═══ PROVIDED ENTRIES ═══

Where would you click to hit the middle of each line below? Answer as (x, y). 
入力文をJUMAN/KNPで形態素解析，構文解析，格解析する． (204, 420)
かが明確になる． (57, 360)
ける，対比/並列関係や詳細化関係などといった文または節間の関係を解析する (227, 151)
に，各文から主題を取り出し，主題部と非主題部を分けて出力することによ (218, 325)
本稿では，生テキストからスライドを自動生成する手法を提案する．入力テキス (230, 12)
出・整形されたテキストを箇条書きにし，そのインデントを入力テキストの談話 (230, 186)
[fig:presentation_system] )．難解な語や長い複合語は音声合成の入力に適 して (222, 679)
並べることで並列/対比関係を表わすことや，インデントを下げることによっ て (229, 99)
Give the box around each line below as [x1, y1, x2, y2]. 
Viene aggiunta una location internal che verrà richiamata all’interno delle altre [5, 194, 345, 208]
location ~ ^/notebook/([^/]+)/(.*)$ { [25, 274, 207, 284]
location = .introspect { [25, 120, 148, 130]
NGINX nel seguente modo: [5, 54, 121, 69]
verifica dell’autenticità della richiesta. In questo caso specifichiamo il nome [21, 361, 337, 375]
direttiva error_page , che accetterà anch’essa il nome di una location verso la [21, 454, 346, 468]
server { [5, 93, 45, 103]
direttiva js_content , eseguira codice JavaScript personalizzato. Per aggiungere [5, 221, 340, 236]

═══
═══ PROVIDED ENTRIES ═══

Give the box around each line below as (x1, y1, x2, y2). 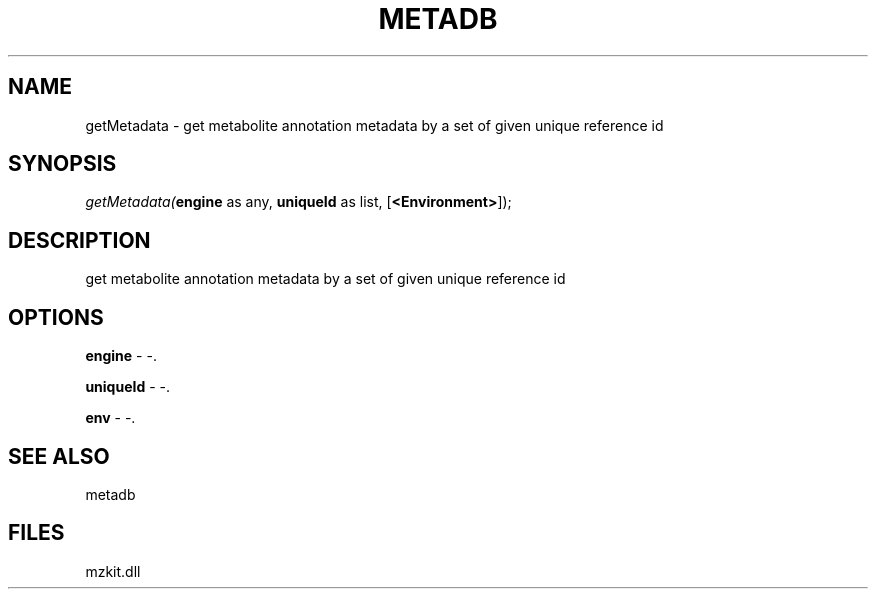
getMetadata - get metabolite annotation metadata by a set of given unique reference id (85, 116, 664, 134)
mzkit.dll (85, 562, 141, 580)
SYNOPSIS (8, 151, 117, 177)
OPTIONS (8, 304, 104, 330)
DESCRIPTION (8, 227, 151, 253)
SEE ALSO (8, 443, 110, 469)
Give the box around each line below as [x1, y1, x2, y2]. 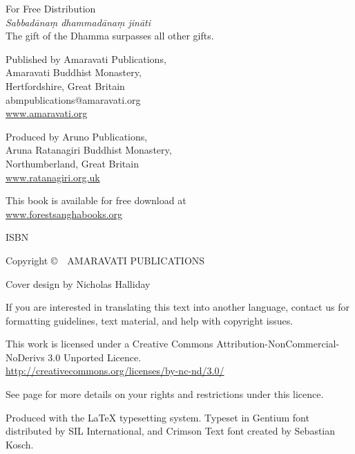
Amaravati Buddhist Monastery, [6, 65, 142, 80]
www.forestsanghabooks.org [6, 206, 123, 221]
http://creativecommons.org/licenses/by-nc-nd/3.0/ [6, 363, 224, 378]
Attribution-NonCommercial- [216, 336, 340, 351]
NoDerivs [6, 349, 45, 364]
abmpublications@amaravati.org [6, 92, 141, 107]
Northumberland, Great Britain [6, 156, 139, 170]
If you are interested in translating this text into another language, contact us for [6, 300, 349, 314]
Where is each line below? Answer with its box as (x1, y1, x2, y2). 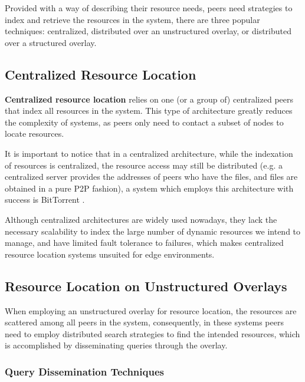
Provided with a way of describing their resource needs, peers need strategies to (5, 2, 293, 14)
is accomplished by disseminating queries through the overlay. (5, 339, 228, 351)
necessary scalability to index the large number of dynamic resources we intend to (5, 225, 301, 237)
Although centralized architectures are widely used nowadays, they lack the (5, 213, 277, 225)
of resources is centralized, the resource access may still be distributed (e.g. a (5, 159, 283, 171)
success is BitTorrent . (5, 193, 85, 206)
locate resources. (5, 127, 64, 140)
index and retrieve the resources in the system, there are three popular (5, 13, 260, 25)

═══
═══ PROVIDED ENTRIES ═══

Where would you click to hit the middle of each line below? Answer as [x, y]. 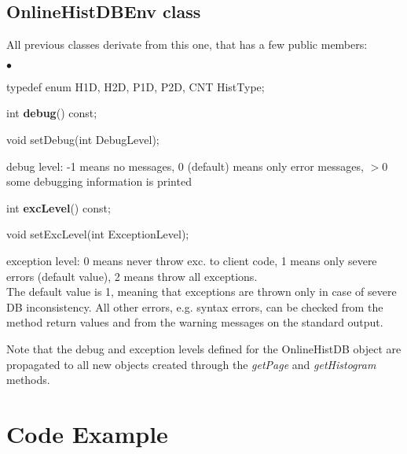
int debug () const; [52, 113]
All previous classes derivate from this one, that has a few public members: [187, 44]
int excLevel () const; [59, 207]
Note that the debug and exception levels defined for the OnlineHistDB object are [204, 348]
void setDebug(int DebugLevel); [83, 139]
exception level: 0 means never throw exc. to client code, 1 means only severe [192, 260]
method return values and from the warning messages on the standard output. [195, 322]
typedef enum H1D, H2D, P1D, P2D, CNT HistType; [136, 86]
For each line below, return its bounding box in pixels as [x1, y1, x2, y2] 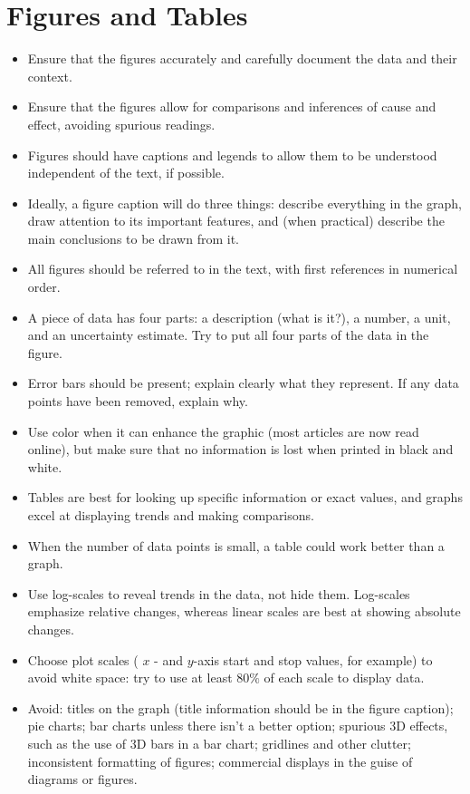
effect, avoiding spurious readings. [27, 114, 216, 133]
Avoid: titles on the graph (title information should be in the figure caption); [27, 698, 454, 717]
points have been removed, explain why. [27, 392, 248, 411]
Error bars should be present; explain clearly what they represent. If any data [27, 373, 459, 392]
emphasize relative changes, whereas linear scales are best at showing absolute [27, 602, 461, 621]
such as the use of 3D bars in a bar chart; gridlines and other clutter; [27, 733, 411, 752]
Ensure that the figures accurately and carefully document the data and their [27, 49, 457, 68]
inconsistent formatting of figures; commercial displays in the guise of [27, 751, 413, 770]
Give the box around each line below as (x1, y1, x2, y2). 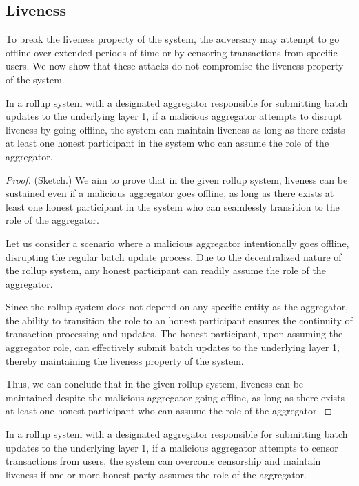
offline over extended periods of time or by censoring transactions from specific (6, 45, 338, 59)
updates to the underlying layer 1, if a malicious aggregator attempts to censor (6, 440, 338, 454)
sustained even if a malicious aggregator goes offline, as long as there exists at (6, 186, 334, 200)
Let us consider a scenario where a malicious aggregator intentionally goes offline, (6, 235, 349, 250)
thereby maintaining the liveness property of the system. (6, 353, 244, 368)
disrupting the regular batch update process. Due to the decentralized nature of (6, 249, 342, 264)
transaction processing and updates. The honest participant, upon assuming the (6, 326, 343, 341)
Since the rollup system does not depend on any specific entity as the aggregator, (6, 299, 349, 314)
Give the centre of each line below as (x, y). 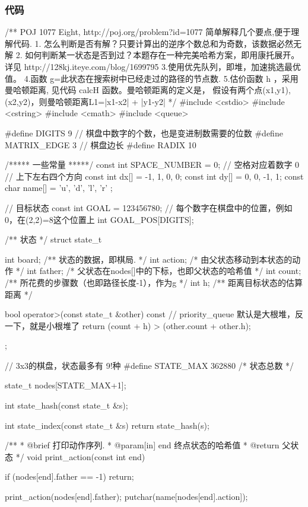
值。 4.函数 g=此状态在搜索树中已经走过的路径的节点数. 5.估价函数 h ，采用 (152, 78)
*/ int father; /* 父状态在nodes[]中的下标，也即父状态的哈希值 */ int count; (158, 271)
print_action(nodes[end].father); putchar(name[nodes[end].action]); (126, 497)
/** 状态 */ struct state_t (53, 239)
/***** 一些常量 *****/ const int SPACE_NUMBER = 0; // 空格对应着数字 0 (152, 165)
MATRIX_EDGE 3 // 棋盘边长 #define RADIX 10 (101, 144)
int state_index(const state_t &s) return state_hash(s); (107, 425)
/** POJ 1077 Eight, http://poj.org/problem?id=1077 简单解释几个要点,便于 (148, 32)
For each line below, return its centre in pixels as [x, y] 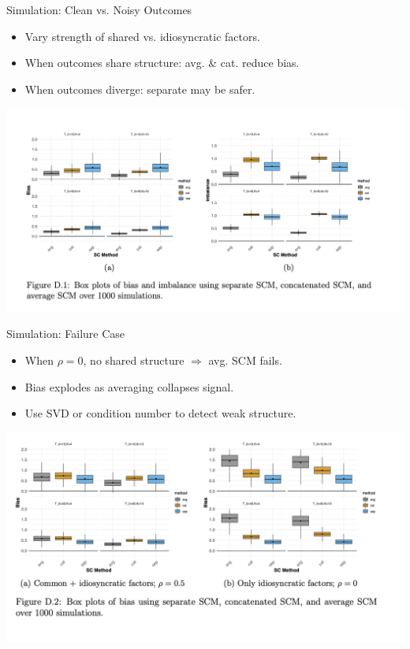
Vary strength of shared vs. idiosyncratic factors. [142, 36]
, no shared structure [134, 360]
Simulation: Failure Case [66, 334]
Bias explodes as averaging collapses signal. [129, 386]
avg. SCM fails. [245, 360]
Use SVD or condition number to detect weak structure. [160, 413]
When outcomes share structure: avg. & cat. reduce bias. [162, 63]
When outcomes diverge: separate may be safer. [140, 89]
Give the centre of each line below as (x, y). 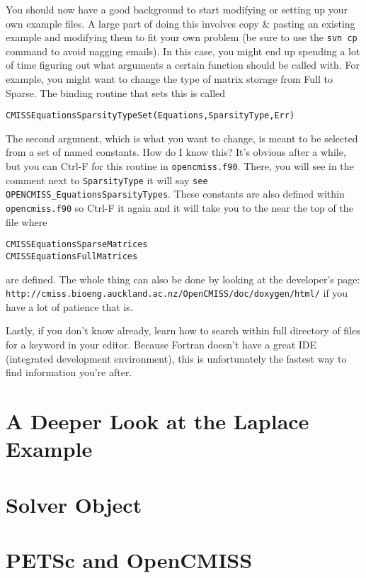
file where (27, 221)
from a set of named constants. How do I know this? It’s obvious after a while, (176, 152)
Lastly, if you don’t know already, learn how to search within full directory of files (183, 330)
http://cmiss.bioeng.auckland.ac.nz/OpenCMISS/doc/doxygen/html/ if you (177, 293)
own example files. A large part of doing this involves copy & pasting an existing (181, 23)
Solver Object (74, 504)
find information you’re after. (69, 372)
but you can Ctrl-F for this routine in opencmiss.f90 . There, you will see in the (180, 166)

═══

ABOUT THIS EXERCISE: Above is the material; set down exactly its lines from the one containing "For each line below, return its centre" down to the one containing "file where (27, 221)", both included, leaving out any pictures.

RESULT BELOW:
For each line below, return its centre in pixels as [x, y] 
Vary strength of shared vs. idiosyncratic factors. [142, 36]
, no shared structure [134, 360]
Simulation: Failure Case [66, 334]
Bias explodes as averaging collapses signal. [129, 386]
avg. SCM fails. [245, 360]
Use SVD or condition number to detect weak structure. [160, 413]
When outcomes share structure: avg. & cat. reduce bias. [162, 63]
When outcomes diverge: separate may be safer. [140, 89]
Give the centre of each line below as (x, y). 
file where (27, 221)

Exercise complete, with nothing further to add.